▸ WHAT THE TASK REQUIRES
Identify each line below that contains the word "centre", and copy it out.

━━━━━━━━━━━━━━━━

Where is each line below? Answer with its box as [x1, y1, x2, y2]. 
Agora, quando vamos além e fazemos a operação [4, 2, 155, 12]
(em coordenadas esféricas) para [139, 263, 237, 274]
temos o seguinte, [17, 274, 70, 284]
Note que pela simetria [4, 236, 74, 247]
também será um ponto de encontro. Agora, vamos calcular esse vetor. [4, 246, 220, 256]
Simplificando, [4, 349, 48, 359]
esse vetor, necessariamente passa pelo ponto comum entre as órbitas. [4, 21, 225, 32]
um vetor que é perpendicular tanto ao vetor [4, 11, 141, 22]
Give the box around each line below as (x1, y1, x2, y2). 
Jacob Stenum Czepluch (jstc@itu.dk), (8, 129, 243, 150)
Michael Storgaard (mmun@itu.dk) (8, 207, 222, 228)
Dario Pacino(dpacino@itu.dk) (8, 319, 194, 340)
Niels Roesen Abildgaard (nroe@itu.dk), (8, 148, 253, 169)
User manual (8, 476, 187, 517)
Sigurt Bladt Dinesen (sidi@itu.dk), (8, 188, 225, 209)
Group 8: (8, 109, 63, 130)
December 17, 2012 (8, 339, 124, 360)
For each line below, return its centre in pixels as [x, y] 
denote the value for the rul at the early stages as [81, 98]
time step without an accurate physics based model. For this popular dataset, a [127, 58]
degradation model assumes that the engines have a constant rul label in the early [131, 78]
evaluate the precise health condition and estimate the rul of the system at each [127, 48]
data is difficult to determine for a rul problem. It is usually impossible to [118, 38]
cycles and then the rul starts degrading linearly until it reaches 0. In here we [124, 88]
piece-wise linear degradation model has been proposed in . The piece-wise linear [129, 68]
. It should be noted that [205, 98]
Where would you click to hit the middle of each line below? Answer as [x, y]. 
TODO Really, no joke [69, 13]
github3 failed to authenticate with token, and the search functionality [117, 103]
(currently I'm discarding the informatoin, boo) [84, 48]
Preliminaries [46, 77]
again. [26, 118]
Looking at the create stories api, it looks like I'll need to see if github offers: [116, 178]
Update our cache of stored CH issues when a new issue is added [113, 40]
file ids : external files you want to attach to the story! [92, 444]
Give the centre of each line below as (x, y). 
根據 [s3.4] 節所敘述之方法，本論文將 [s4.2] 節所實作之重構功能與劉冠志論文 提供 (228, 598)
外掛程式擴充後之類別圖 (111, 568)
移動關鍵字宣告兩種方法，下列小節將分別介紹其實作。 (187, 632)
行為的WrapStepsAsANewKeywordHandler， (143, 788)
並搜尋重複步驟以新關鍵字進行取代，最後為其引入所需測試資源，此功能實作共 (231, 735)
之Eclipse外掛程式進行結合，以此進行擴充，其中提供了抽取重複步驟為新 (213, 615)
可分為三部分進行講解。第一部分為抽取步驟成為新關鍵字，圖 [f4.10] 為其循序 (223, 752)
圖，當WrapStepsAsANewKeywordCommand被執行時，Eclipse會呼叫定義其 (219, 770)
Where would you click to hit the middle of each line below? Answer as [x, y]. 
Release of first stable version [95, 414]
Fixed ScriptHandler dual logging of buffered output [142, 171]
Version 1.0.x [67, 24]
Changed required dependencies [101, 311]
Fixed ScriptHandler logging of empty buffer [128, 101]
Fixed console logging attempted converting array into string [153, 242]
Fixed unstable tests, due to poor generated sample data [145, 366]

━━━━━━━━━━━━━━━━

▸ EXERCISE ANSWER
For each line below, return its centre in pixels as [x, y] 
Give the centre of each line below as (x, y). 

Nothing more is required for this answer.